=== PROVIDED RECORDS ===

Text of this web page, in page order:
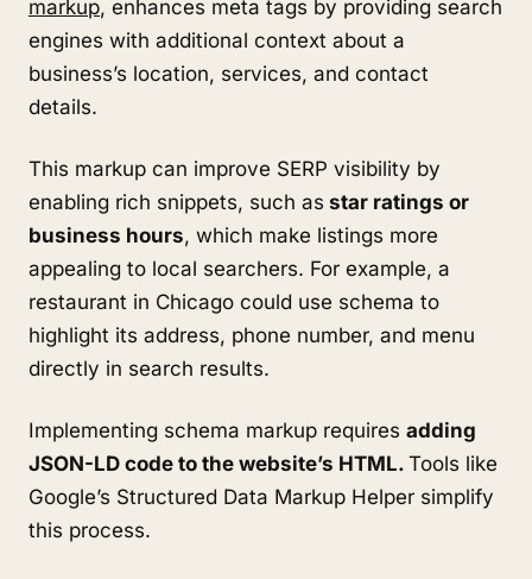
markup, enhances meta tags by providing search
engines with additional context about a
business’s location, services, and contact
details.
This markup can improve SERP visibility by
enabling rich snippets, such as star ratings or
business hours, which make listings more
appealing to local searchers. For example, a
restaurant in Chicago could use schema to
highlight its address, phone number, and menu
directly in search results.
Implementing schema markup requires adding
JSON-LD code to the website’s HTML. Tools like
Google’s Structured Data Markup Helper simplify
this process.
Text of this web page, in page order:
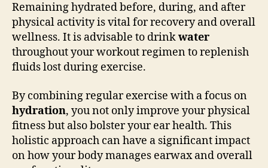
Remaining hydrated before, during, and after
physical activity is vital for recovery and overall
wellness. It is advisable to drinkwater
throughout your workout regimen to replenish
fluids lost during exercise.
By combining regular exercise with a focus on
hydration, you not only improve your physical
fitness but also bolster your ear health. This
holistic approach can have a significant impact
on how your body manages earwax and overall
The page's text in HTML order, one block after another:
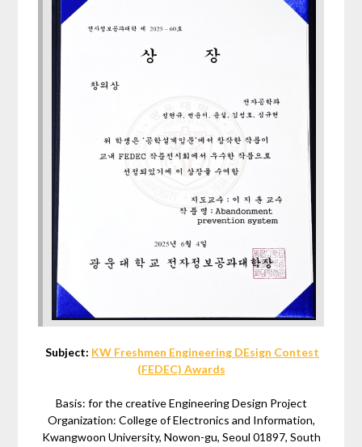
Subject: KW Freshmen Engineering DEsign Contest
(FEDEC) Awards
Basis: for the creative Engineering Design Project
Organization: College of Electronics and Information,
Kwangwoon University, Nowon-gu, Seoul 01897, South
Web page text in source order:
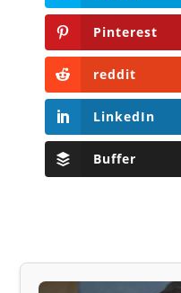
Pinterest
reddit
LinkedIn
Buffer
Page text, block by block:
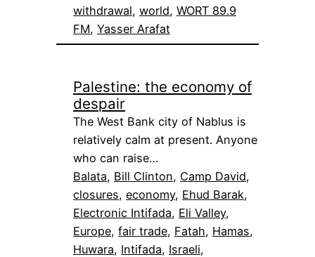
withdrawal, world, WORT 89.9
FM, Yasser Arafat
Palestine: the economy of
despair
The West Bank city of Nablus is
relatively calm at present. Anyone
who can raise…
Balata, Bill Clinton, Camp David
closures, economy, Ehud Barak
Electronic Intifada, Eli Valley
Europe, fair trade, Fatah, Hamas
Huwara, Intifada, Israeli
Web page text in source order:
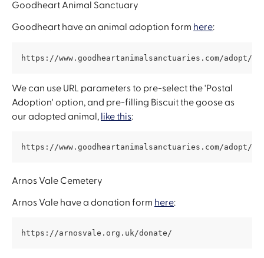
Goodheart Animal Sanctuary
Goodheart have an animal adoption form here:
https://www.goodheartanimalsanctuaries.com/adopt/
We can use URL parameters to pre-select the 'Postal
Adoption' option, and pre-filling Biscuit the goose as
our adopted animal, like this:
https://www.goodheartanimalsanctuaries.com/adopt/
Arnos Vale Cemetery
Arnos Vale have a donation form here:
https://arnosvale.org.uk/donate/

===

# ACTIVITY:
What you write out is the stretch of entries from the line containing "The page's text" to the line containing "Adoption' option, and", word for word, with both end lines and no pictures.

# RESULT FOR THIS TASK:
The page's text in HTML order, one block after another:
Subject: KW Freshmen Engineering DEsign Contest
(FEDEC) Awards
Basis: for the creative Engineering Design Project
Organization: College of Electronics and Information,
Kwangwoon University, Nowon-gu, Seoul 01897, South
Web page text in source order:
Pinterest
reddit
LinkedIn
Buffer
Page text, block by block:
withdrawal, world, WORT 89.9
FM, Yasser Arafat
Palestine: the economy of
despair
The West Bank city of Nablus is
relatively calm at present. Anyone
who can raise…
Balata, Bill Clinton, Camp David
closures, economy, Ehud Barak
Electronic Intifada, Eli Valley
Europe, fair trade, Fatah, Hamas
Huwara, Intifada, Israeli
Web page text in source order:
Goodheart Animal Sanctuary
Goodheart have an animal adoption form here:
https://www.goodheartanimalsanctuaries.com/adopt/
We can use URL parameters to pre-select the 'Postal
Adoption' option, and pre-filling Biscuit the goose as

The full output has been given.